#### Dataset records:
######

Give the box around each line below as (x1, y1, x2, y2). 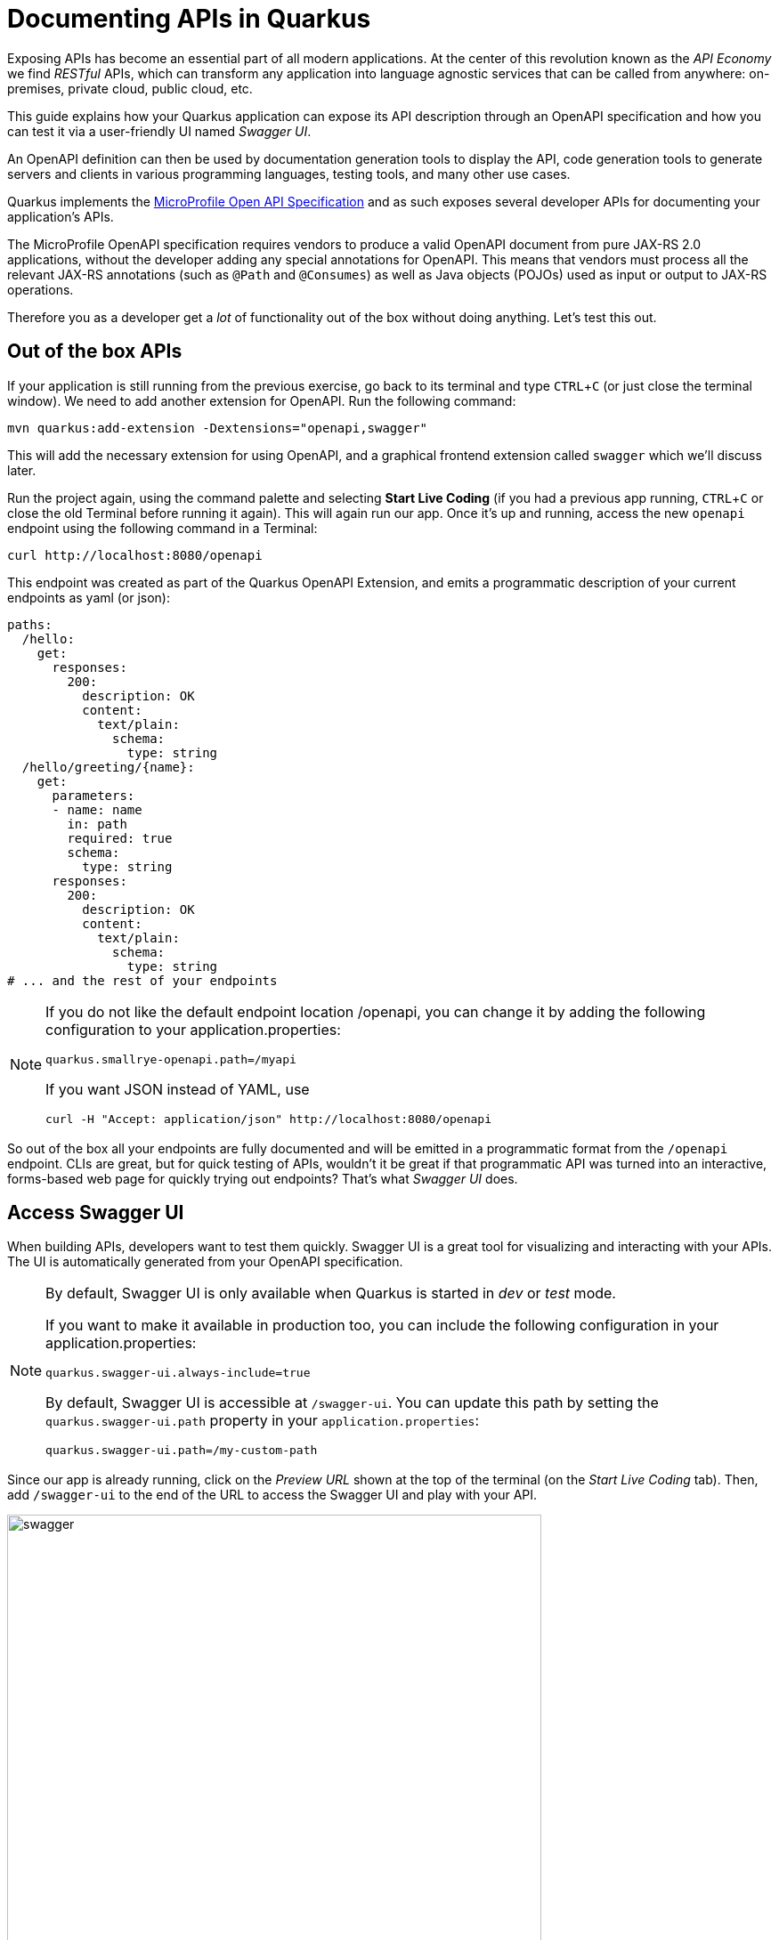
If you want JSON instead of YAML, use (45, 1079, 310, 1098)
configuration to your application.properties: (45, 1020, 341, 1039)
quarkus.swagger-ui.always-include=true (45, 1366, 311, 1380)
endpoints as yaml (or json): (7, 589, 170, 605)
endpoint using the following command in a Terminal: (7, 520, 318, 536)
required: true (67, 830, 173, 845)
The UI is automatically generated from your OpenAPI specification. (7, 1254, 403, 1270)
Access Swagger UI (7, 1201, 184, 1225)

######

#### Problem statement:
How many lines of the data hold the string "true"? Reply with the number alone.

#### Task answer:
2